> **Problem to solve**:
Your answer should be the full data, transcribed exactly, with no pictures in it.

*** Data listing ***

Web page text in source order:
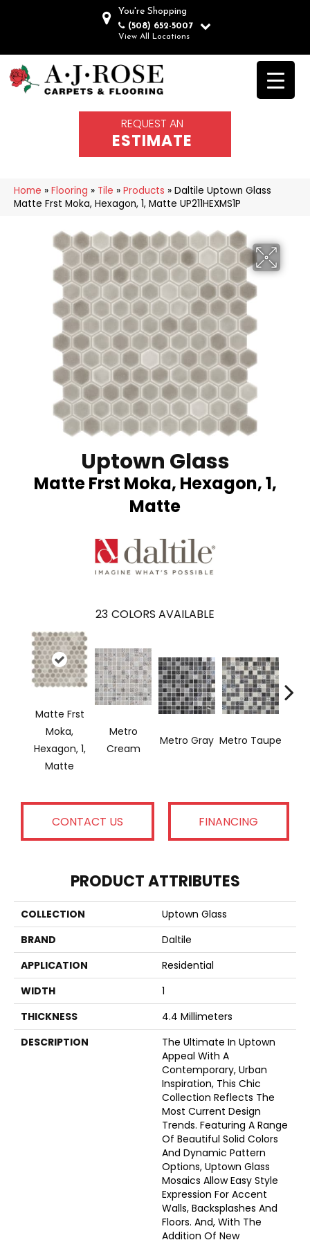
You're Shopping
(508) 652-5007
View All Locations
REQUEST AN
ESTIMATE
Home » Flooring » Tile » Products » Daltile Uptown Glass
Matte Frst Moka, Hexagon, 1, Matte UP211HEXMS1P
Uptown Glass
Matte Frst Moka, Hexagon, 1,
Matte
23 COLORS AVAILABLE
Matte Frst
Moka,
Hexagon, 1,
Matte
Metro
Cream
Metro Gray Metro Taupe
CONTACT US FINANCING
PRODUCT ATTRIBUTES
COLLECTION
Uptown Glass
BRAND
Daltile
APPLICATION
Residential
WIDTH
1
THICKNESS
4.4 Millimeters
DESCRIPTION
The Ultimate In Uptown
Appeal With A
Contemporary, Urban
Inspiration, This Chic
Collection Reflects The
Most Current Design
Trends. Featuring A Range
Of Beautiful Solid Colors
And Dynamic Pattern
Options, Uptown Glass
Mosaics Allow Easy Style
Expression For Accent
Walls, Backsplashes And
Floors. And, With The
Addition Of New

*** End of Data listing ***

> **Output of the task**:
Web page text in source order:
You're Shopping
(508) 652-5007
View All Locations
REQUEST AN
ESTIMATE
Home » Flooring » Tile » Products » Daltile Uptown Glass
Matte Frst Moka, Hexagon, 1, Matte UP211HEXMS1P
Uptown Glass
Matte Frst Moka, Hexagon, 1,
Matte
23 COLORS AVAILABLE
Matte Frst
Moka,
Hexagon, 1,
Matte
Metro
Cream
Metro Gray Metro Taupe
CONTACT US FINANCING
PRODUCT ATTRIBUTES
COLLECTION
Uptown Glass
BRAND
Daltile
APPLICATION
Residential
WIDTH
1
THICKNESS
4.4 Millimeters
DESCRIPTION
The Ultimate In Uptown
Appeal With A
Contemporary, Urban
Inspiration, This Chic
Collection Reflects The
Most Current Design
Trends. Featuring A Range
Of Beautiful Solid Colors
And Dynamic Pattern
Options, Uptown Glass
Mosaics Allow Easy Style
Expression For Accent
Walls, Backsplashes And
Floors. And, With The
Addition Of New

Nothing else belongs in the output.